Source information:
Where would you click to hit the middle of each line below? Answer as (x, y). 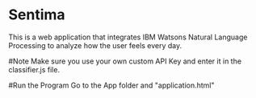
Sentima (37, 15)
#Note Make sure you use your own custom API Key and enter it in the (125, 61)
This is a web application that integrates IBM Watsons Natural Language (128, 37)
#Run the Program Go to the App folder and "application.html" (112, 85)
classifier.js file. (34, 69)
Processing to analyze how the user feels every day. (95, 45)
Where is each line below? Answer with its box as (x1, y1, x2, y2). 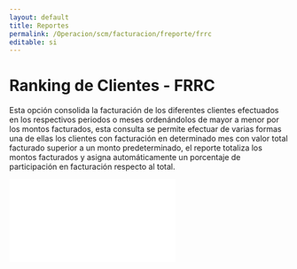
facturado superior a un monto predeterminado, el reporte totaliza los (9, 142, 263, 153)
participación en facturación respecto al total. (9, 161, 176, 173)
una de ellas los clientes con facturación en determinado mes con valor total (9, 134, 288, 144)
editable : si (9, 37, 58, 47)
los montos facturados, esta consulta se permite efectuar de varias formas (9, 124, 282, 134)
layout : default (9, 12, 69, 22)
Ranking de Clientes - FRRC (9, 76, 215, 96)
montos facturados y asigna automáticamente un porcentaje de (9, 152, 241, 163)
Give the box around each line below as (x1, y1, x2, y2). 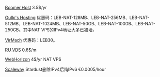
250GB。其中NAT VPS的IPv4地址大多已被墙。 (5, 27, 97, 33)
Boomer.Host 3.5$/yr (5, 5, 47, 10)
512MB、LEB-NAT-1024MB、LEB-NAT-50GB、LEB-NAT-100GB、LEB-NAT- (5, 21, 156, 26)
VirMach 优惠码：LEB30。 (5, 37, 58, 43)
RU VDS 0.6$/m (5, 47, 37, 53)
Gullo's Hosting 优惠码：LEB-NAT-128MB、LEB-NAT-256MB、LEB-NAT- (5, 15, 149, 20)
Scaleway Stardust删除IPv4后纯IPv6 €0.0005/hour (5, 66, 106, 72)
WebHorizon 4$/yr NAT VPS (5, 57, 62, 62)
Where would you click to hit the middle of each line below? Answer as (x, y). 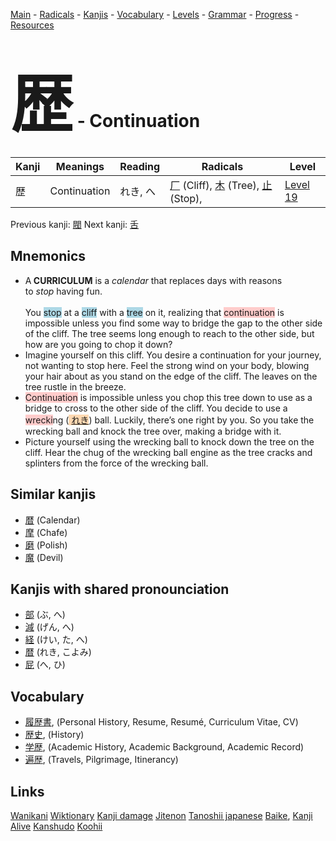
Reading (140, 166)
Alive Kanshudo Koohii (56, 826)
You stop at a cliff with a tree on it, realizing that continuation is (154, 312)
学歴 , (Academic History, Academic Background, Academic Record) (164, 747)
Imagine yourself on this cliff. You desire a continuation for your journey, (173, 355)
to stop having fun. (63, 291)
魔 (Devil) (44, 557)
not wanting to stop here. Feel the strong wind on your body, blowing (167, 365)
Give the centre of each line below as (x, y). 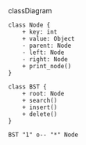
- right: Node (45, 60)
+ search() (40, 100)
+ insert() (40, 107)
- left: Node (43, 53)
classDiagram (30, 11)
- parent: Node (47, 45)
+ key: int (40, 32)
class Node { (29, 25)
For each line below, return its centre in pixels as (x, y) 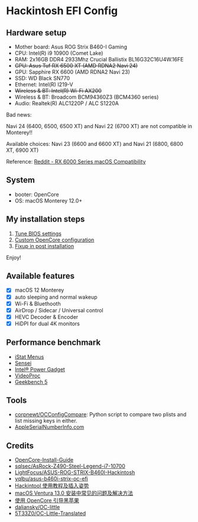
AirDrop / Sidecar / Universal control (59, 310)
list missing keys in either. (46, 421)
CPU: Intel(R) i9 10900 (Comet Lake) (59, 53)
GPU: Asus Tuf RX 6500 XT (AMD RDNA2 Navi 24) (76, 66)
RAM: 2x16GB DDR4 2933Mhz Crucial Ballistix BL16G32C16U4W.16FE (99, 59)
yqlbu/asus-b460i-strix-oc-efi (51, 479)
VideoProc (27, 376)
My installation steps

Brief: The answer must consist only of the lines from the beginning of the entries above through the line that holds "participación en facturación", reproduced exactly and without pictures.

Response:
Where would you click to hit the middle of each line below? Answer as (x, y). 
Sentima (37, 15)
#Note Make sure you use your own custom API Key and enter it in the (125, 61)
This is a web application that integrates IBM Watsons Natural Language (128, 37)
#Run the Program Go to the App folder and "application.html" (112, 85)
classifier.js file. (34, 69)
Processing to analyze how the user feels every day. (95, 45)
Where is each line below? Answer with its box as (x1, y1, x2, y2). 
facturado superior a un monto predeterminado, el reporte totaliza los (9, 142, 263, 153)
participación en facturación respecto al total. (9, 161, 176, 173)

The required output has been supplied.